Like second language learners, automatic translation systems also suffer from this problem, especially when the translation of a simple sentence is required. For instance, asking the Google system to translate into Italian the English sentence "John pushes the garbage into a can" we presently get "John spinge l'immondizia nel secchio" instead of "John comprime l'immondizia nel secchio".
Working in the other direction, if we ask to get in English "Mario prende il gatto per la coda" this sentence is translated as "Mario takes the cat by the tail" instead of "Mario catches the cat by the tail", which is the actual interpretation; similarly the Italian sentence "Mario gira gli zucchini nella padella" is returned in English as "John turns the zucchini in the pan" instead of "John stirs the zucchini in the pan".
The reason for these mistranslations is that the set of possible interpretations of general action verbs, such as prendere, spingere, girare, comprimere in Italian and take, catch, push e turn in English and their cross-linguistic correspondences, are not mastered by the system and, indeed, are not explicitly settled neither in dictionaries nor in any current language ontology.
The problem is a significant one because reference to action is very frequent in ordinary spoken communication and most high-frequency verbs can each refer to many different action types.

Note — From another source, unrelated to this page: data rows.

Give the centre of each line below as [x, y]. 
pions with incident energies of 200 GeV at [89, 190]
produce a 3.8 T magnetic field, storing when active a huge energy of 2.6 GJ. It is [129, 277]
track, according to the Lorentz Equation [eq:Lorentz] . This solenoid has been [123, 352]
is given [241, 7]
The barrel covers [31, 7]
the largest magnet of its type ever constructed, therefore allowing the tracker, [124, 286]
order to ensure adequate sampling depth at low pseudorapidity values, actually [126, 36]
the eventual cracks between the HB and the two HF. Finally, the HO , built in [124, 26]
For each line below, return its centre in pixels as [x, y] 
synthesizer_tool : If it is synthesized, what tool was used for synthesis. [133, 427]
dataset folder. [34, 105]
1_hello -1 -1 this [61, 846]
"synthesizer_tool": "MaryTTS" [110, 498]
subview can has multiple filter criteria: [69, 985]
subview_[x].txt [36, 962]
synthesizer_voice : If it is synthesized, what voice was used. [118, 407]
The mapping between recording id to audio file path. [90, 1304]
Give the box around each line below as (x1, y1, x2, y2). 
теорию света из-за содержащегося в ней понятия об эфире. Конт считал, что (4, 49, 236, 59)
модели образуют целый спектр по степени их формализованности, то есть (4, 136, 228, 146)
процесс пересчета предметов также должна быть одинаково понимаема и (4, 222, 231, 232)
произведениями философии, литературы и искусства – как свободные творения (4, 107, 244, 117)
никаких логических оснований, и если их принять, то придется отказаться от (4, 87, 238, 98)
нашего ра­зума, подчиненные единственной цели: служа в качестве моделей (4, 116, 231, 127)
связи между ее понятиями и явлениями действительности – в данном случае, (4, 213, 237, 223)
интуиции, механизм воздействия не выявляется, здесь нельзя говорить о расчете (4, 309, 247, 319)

The IMAGACT project, funded by the PAR/FAS program of the Tuscan region in Italy, has now delivered a language infrastructure covering the set of actions most frequently referred to in everyday language. Using English and Italian spoken corpora, we have identified 1010 distinct action concepts and visually represented them with prototypical scenes either animated in 3D or filmed.
The cross-linguistic correspondences of those actions with the verbs that can refer to them in English, Italian, Spanish and Chinese have been established in a data base that can be freely accessed on line through an user friendly user interface.

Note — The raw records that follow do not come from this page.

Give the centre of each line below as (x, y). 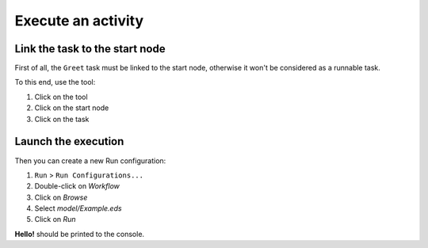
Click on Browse (61, 197)
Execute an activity (79, 21)
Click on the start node (72, 108)
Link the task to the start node (90, 49)
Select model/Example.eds (78, 208)
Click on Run (55, 219)
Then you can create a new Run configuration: (90, 160)
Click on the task (62, 119)
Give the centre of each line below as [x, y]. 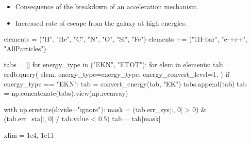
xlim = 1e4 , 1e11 [29, 135]
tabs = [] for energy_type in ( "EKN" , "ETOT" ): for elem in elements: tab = [117, 64]
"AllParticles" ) [25, 48]
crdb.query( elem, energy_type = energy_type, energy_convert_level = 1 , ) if [117, 74]
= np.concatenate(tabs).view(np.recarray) [66, 93]
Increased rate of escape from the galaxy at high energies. [101, 22]
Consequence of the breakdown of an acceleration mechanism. [107, 6]
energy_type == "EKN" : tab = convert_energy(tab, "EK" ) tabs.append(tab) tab [125, 83]
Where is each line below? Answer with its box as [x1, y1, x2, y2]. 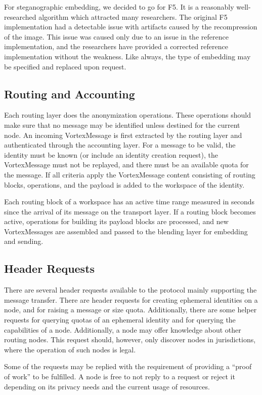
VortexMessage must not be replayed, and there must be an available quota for [4, 159, 249, 170]
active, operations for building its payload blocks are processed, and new [4, 216, 229, 227]
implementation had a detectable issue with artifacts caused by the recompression [4, 21, 257, 32]
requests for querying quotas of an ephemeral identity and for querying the [4, 314, 236, 325]
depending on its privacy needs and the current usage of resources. [4, 381, 210, 391]
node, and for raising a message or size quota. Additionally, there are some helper [4, 304, 257, 315]
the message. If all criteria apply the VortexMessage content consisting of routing [4, 169, 255, 179]
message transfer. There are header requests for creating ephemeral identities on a [4, 294, 258, 305]
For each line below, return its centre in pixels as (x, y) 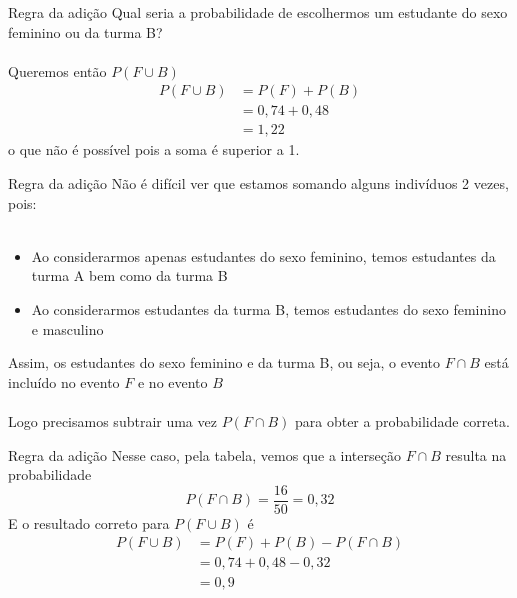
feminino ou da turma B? (85, 31)
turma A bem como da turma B (129, 275)
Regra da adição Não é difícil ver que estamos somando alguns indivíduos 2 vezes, (258, 183)
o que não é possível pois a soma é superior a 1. (154, 149)
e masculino (67, 328)
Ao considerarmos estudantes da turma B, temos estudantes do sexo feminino (268, 309)
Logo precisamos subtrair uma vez (112, 421)
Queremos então (57, 70)
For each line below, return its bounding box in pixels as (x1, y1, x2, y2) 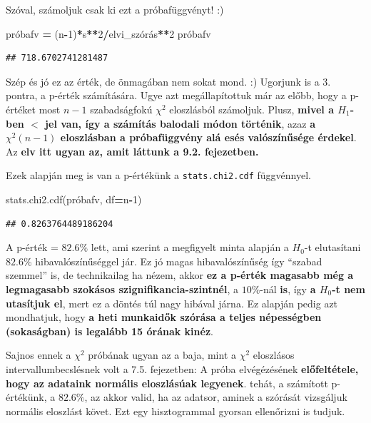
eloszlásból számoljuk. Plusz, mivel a (169, 101, 334, 116)
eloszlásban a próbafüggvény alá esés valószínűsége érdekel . (60, 130, 357, 145)
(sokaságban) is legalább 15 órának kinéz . (6, 323, 213, 338)
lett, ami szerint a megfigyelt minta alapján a (91, 240, 289, 255)
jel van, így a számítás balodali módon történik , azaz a (45, 116, 316, 131)
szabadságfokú (90, 101, 153, 116)
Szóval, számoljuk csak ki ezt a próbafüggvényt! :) (6, 2, 224, 16)
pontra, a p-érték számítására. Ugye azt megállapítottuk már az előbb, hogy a (6, 88, 347, 103)
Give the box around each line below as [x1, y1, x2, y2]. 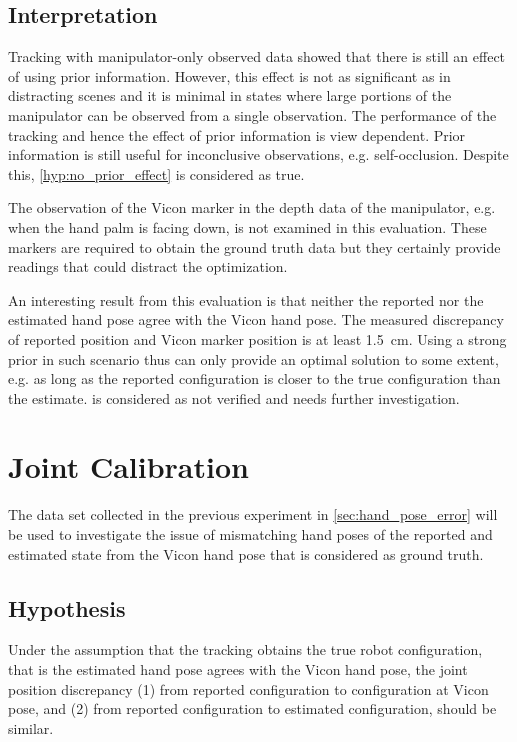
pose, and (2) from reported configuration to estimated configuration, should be [8, 698, 497, 719]
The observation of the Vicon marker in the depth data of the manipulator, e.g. [8, 197, 496, 218]
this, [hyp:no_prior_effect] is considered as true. [8, 163, 305, 184]
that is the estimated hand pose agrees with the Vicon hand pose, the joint [8, 659, 468, 679]
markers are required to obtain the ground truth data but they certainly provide [8, 236, 501, 257]
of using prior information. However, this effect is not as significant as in [8, 65, 451, 86]
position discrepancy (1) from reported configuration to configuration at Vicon [8, 678, 489, 699]
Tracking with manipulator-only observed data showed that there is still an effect [8, 46, 506, 67]
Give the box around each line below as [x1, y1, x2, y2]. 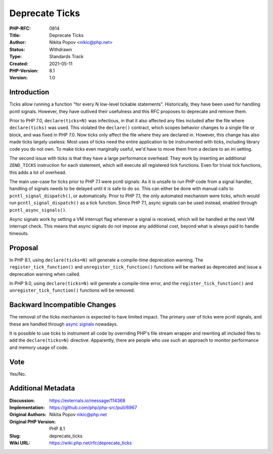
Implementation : [9, 404, 45, 411]
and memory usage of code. [9, 344, 68, 350]
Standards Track [49, 54, 84, 60]
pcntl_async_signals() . [9, 207, 67, 213]
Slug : [9, 433, 21, 439]
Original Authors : [9, 412, 47, 418]
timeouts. [9, 230, 29, 236]
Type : [9, 54, 22, 60]
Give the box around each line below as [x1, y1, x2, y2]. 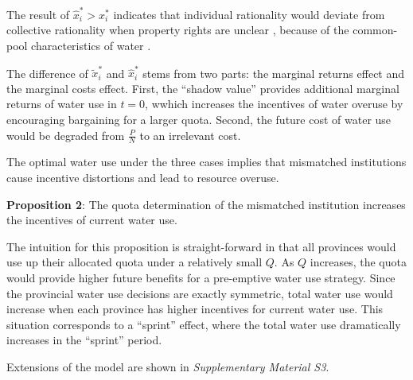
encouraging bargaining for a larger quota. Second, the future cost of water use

This is crucial for users who want learn the lexicon of another language, and makes IMAGACT specifically good for the early phases of the learning process. The action concepts can be easily identified by speakers of any language, since they are clearly represented in an ontology of animated and filmed scenes.
The user can figure out the range of actions identified by a verb of his own language and can come to know what is a right verb or verbs for each action in the other languages. He can explicitly compare the range of possible actions identified by two verbs of his languages or by two verbs of different languages. The user can also search for an action independently of any language in the IMAGACT gallery of scenes.